Most Helpful Customer Reviews

19 of 20 people found the following review helpful By Allen Smalling TOP 500 REVIEWERVINE VOICE on June 9, 2009
Format: Paperback Verified Purchase
It was less than a year ago that STEPS IN TIME was re-published after a long period of being out-of-print. Nobody should be deterred from reading this autobiography of Fred Astaire, if for no other reason that we get the goods from the star himself, written in good plain prose.
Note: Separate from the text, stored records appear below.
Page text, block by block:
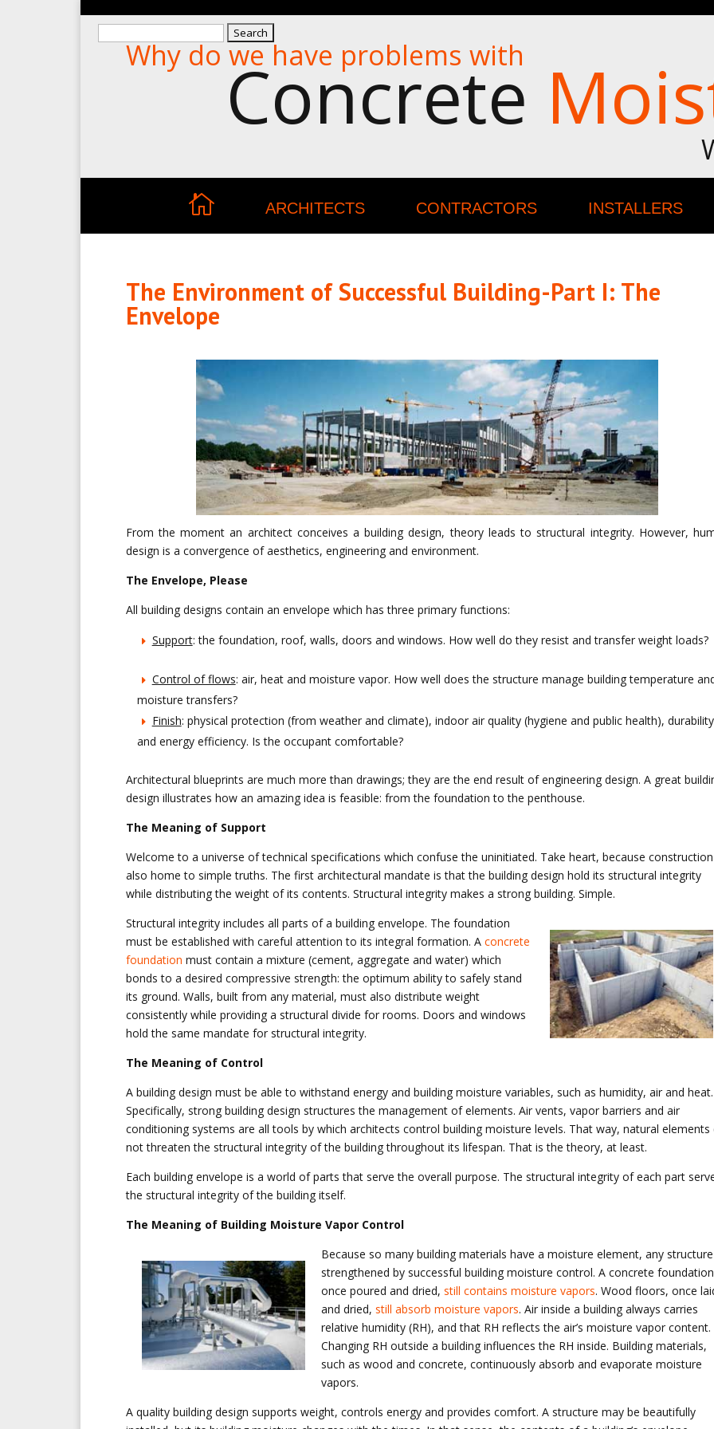
Why do we have problems with
Concrete
ARCHITECTS CONTRACTORS INSTALLERS
The Environment of Successful Building-Part I: The
Envelope
From the moment an architect conceives a building design, theory leads to structural integrity. However,
design is a convergence of aesthetics, engineering and environment.
The Envelope, Please
All building designs contain an envelope which has three primary functions:
Support: the foundation, roof, walls, doors and windows. How well do they resist and transfer weight loads?
Control of flows: air, heat and moisture vapor. How well does the structure manage building temperature
moisture transfers?
Finish: physical protection (from weather and climate), indoor air quality (hygiene and public health), durability
and energy efficiency. Is the occupant comfortable?
Architectural blueprints are much more than drawings; they are the end result of engineering design. A great
design illustrates how an amazing idea is feasible: from the foundation to the penthouse.
The Meaning of Support
Welcome to a universe of technical specifications which confuse the uninitiated. Take heart, because
also home to simple truths. The first architectural mandate is that the building design hold its structural integrity
while distributing the weight of its contents. Structural integrity makes a strong building. Simple.
Structural integrity includes all parts of a building envelope. The foundation
must be established with careful attention to its integral formation. A concrete
foundation must contain a mixture (cement, aggregate and water) which
bonds to a desired compressive strength: the optimum ability to safely stand
its ground. Walls, built from any material, must also distribute weight
consistently while providing a structural divide for rooms. Doors and windows
hold the same mandate for structural integrity.
The Meaning of Control
A building design must be able to withstand energy and building moisture variables, such as humidity, air and heat.
Specifically, strong building design structures the management of elements. Air vents, vapor barriers and air
conditioning systems are all tools by which architects control building moisture levels. That way, natural elements
not threaten the structural integrity of the building throughout its lifespan. That is the theory, at least.
Each building envelope is a world of parts that serve the overall purpose. The structural integrity of each part
the structural integrity of the building itself.
The Meaning of Building Moisture Vapor Control
Because so many building materials have a moisture element, any
strengthened by successful building moisture control. A concrete
once poured and dried, still contains moisture vapors. Wood floors, once
and dried, still absorb moisture vapors. Air inside a building always carries
relative humidity (RH), and that RH reflects the air’s moisture vapor content.
Changing RH outside a building influences the RH inside. Building materials,
such as wood and concrete, continuously absorb and evaporate moisture
vapors.
A quality building design supports weight, controls energy and provides comfort. A structure may be beautifully
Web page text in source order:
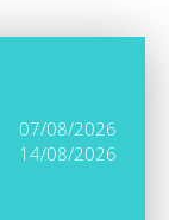
07/08/2026
14/08/2026

Having said that, there are some drawbacks to this book. (1) It was published in 1960 and was never amended, even though Astaire lived another twenty-seven years; this was just after Astaire had completed the second of two TV specials for NBC, with dancer Barrie Chase. That leaves almost three decades of Astaire's life undocumented, including his playing in movies and on TV in non-musical roles, his continual coming out of retirement, and his surprising marriage in late life to a horse-jockey-turned-pilot (Robin Astaire).

(2) In terms of his basic motivations or what made Fred tick, the reader will come away from this book almost completely baffled. One reason for this is that autobiographies from older stars (and recall that Fred was a vaudeville star of the Twenties) were not written in a confessional mode as they so often are today. As a result, the Fred Astaire who wrote this volume about his life comes very close to the "nice guy" Astaire of his musicals and other entertainments.

(3) For those expecting suspense or drama, a further reason that STEPS IN TIME comes off as bland and uninsightful is that Astaire's life really does seem to be remarkably free of trauma, except for the loss of his sister (and former dance partner) Adele to retirement and the death of his wife Phyllis to cancer in 1954.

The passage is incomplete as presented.